The author of some of the best works on how to understand the region claims that Israel’s current military campaign against the Gaza Strip is ‘state-sponsored terrorism’

Avi Shlaim
Avi Shlaim during the interview at the Faculty of Philology of the Complutense University of Madrid.Álvaro García
Óscar Gutiérrez

The strength of the words of Avi Shlaim — a 77-year-old historian with dual nationality, Israeli and British — is not in the volume of his voice or the speed with which he speaks. Shlaim speaks slowly and in a soft voice.
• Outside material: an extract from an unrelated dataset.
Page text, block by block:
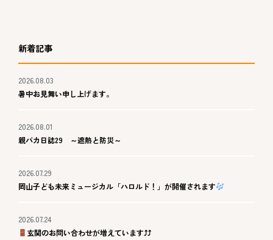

He is measured and carefully chooses his words as he gesticulates to emphasize his point. But his message has fallen on deaf ears as the region where he grew up experiences one of its most violent moments.

Shlaim was born in Baghdad, Iraq to a wealthy Jewish family. That’s why he feels like a Jewish Arab. In the early 1950s, the Shlaim family immigrated to Israel. As a teenager, young Avi went to study in the United Kingdom. He later had to return to Israel to complete his military service. Shlaim now resides in Oxford, where he was professor until just two years ago. He is known for writing some of the best works on understanding the Middle East, among them, The Iron Wall: Israel and the Arab World, and his latest work, Three Worlds: Memoirs of an Arab Jew.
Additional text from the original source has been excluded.